> TASK DIRECTIONS
Your answer must be the records below repeated word for word, with no pictures in it.

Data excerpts
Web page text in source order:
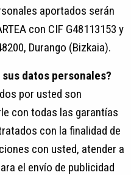
aportados serán
con CIF G48113153 y
Durango (Bizkaia).
datos personales?
por usted son
con todas las garantías
con la finalidad de
con usted, atender a
el envío de publicidad
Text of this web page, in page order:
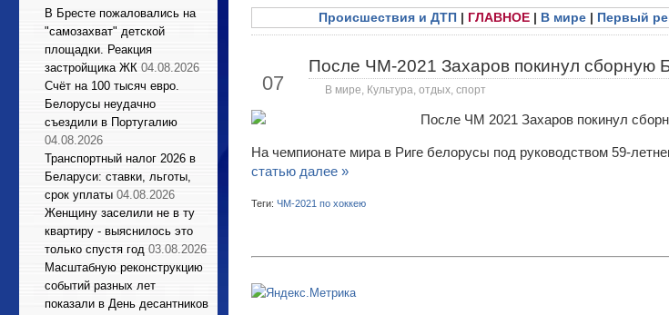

> OUTPUT BELOW
Web page text in source order:
aportados serán
con CIF G48113153 y
Durango (Bizkaia).
datos personales?
por usted son
con todas las garantías
con la finalidad de
con usted, atender a
el envío de publicidad
Text of this web page, in page order:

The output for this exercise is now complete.